I was the guest presenter at DTN Meterologix 's webinar yesterday on the salt supply situation. Some member company personnel monitored the webinar; if you missed it, you can view the presentation online .

The motoring public will enjoy the fruits of the most recent report from the National Cooperative Highway Research Program. Entitled "Performance Measures for Snow and Ice Control Operations ," the Web-only report of NCHRP Project 6-17 is the latest of a valuable series of new reports that significantly raise the professionalism of winter operations.

One the public progressed beyond the "it's winter, we should stay at home when there's snow and ice on the road" or, the Sunbelt version "it will melt in the next day or two," public works managers were expected to engage Mother Nature to preserve winter roadway safety and mobility. At first, policy-makers and voters were satisfied that their snowfighter employees were out there fighting the good fight. Agencies reported fuel use, personnel time/overtime and whether they calibrated their spreaders -- input measures. They graduated in the past 20-30 years to output measures like lane-miles plowed, tons of salt applied, number of plows employed and the cost per lane-mile. Real professionals delivered to standard.

The latest plateau is the get a handle on how all these inputs and outputs actually work. "Performance measures" have been the objective for at least the last decade and modern, professional snowfighting agencies and contractors expect to be judged on how well their efforts deliver the ultimate product: the safest roadway possible carrying satisfied customers.
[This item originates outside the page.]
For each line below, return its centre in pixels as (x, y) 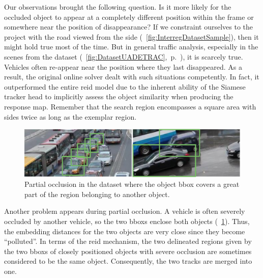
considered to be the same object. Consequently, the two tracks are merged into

The National Cooperative Research Program has just released an important research report identifying the methods and measures for assessing snowfighters' performance. It's a "modern classic," certain to achieve instant impact and guide the provision -- and evaluation -- of winter snow and ice operations for years to come.

We owe a debt of gratitude to Tom Maze and his colleagues at Iowa State University.

After identifying eleven outcomes measures, the report reduces them to three categories with two recommended approaches for each. These include:

Degree of clear pavement as measured by manual observation or camera-assisted observation.

Traffic flow as measured by detectors of speed, volume and cooupancy or by road closure.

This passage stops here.